Work to complete: Scan the records below for the line with "υπηρεσίες της Περιφέρειας, των" and the line with "from cultural references and the ambiance", and retype that range exactly, both ends included, pictures excepted.

Data provided:

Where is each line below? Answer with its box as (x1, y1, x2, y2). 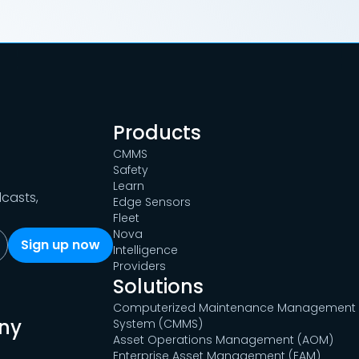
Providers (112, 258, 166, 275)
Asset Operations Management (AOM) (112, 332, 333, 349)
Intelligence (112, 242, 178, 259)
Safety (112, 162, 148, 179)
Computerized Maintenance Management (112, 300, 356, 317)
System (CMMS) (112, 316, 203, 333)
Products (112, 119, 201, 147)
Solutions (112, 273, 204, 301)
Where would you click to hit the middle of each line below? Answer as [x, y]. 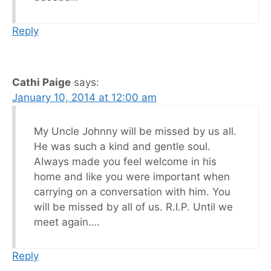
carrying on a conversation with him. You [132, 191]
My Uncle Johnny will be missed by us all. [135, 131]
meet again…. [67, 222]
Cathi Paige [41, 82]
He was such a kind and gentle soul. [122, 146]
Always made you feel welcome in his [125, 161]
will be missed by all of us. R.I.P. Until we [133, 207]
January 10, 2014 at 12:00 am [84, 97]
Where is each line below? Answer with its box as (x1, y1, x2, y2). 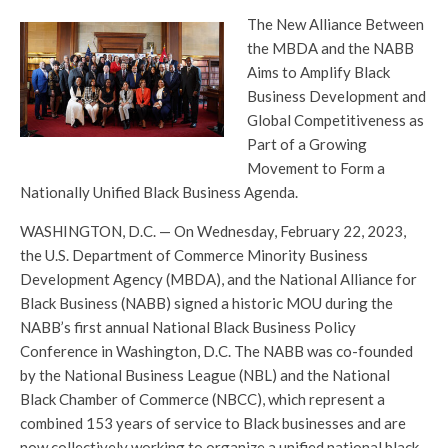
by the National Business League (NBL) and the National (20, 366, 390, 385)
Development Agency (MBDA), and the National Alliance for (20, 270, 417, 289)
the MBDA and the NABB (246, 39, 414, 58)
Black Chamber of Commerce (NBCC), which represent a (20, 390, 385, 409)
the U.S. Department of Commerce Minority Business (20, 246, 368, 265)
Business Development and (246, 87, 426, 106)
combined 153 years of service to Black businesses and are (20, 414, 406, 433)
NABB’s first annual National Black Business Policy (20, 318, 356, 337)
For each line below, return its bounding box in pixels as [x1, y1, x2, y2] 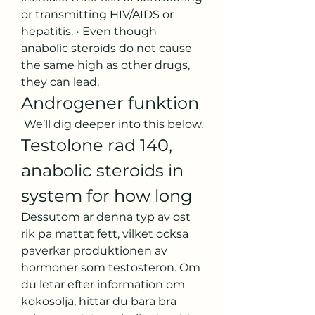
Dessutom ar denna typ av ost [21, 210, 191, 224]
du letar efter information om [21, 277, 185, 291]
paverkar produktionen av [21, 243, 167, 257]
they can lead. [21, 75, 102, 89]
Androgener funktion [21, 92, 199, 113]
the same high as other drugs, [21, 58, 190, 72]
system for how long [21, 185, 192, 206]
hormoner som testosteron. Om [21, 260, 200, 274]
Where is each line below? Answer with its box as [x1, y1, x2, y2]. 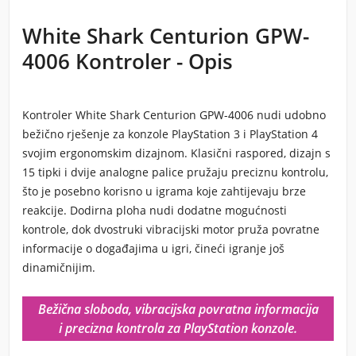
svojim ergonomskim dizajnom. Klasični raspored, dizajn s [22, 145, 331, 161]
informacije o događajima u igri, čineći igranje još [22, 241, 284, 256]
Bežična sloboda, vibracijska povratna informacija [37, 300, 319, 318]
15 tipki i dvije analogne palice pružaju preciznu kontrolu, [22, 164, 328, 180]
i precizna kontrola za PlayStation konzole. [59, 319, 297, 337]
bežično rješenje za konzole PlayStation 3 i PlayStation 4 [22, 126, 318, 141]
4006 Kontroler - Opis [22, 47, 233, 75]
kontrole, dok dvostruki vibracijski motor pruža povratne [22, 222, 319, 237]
...
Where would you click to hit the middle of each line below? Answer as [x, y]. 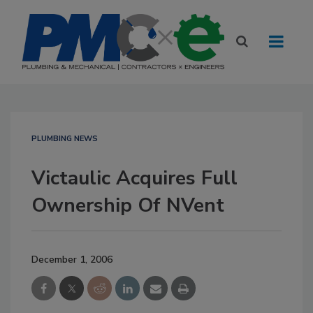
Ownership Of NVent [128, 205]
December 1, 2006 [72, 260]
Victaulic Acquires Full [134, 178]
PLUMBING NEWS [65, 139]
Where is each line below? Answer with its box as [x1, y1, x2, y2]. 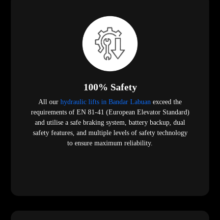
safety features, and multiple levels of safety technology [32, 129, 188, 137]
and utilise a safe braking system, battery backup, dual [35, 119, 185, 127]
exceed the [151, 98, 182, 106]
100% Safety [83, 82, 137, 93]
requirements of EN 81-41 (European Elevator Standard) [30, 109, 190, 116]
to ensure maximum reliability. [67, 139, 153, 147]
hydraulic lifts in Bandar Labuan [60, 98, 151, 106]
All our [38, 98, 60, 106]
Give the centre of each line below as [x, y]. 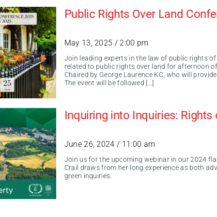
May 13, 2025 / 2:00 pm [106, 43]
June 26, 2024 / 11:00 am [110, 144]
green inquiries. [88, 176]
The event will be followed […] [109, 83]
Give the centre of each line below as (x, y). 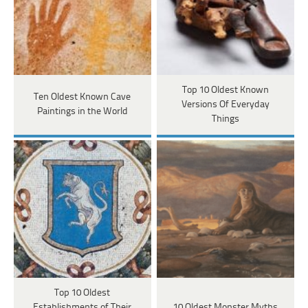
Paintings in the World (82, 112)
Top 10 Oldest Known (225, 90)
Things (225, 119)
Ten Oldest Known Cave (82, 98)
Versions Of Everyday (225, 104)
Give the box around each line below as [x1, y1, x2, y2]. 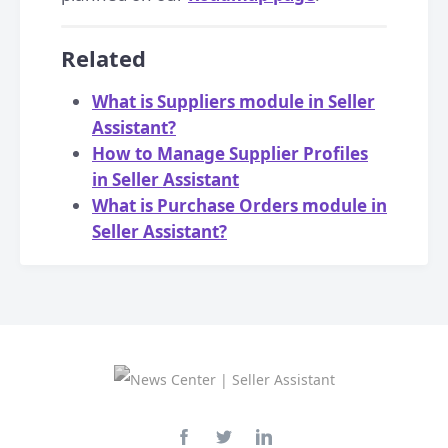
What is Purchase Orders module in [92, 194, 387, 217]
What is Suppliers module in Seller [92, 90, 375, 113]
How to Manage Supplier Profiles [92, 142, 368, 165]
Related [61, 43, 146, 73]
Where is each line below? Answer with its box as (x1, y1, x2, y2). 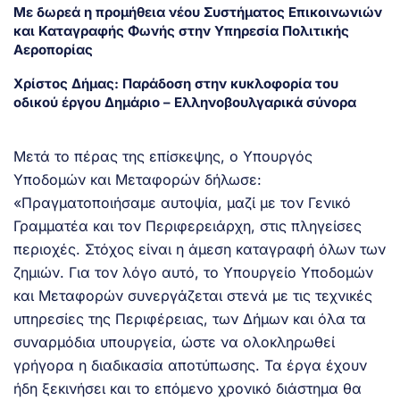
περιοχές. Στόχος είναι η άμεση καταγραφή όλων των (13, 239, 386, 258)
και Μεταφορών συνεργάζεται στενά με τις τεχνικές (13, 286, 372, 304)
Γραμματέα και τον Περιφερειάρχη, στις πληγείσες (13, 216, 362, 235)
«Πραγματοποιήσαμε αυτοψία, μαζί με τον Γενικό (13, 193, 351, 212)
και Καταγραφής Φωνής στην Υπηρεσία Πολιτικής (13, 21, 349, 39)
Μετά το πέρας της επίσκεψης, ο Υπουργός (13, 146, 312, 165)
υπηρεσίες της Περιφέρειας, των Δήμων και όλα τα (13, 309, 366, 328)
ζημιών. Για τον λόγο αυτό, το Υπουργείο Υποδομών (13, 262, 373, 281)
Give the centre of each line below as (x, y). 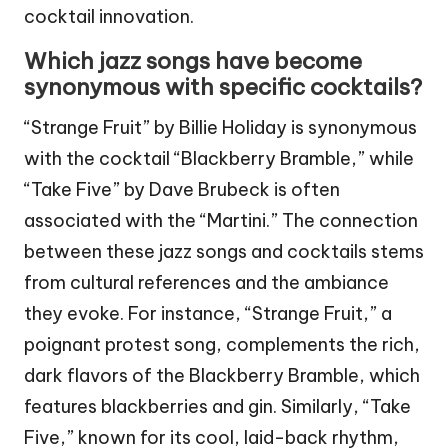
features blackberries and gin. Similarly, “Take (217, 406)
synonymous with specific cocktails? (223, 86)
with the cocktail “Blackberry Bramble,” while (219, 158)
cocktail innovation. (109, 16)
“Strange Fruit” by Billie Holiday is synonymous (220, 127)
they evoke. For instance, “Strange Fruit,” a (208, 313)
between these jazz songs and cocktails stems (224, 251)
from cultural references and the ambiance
* * *
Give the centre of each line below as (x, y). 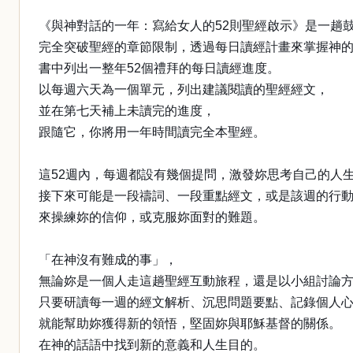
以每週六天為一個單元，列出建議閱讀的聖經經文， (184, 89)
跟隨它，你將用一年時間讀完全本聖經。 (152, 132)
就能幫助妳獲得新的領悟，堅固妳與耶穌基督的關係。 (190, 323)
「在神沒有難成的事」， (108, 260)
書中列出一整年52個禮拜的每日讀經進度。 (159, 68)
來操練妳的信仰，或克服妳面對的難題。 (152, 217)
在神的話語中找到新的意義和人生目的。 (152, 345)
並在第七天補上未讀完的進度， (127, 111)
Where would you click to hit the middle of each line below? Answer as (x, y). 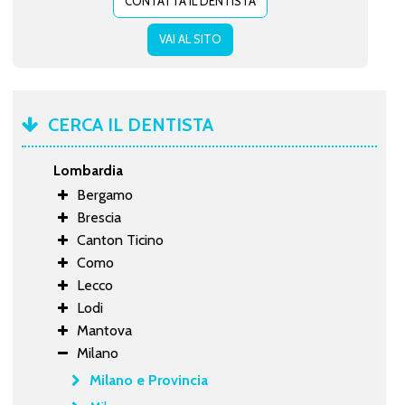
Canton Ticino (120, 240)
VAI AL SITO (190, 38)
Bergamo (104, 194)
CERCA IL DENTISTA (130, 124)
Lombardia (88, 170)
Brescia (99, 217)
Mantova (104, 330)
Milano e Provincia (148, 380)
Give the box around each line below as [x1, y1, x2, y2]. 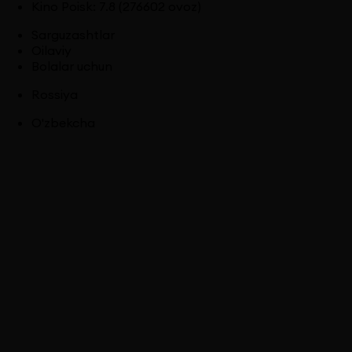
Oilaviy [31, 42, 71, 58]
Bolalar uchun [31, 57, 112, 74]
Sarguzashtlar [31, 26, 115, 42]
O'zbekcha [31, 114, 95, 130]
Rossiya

Answer to this task:
υπηρεσίες της Περιφέρειας, των Δήμων και όλα τα (13, 309, 366, 328)
ζημιών. Για τον λόγο αυτό, το Υπουργείο Υποδομών (13, 262, 373, 281)
Give the centre of each line below as (x, y). 
features blackberries and gin. Similarly, “Take (217, 406)
synonymous with specific cocktails? (223, 86)
with the cocktail “Blackberry Bramble,” while (219, 158)
cocktail innovation. (109, 16)
“Strange Fruit” by Billie Holiday is synonymous (220, 127)
they evoke. For instance, “Strange Fruit,” a (208, 313)
between these jazz songs and cocktails stems (224, 251)
from cultural references and the ambiance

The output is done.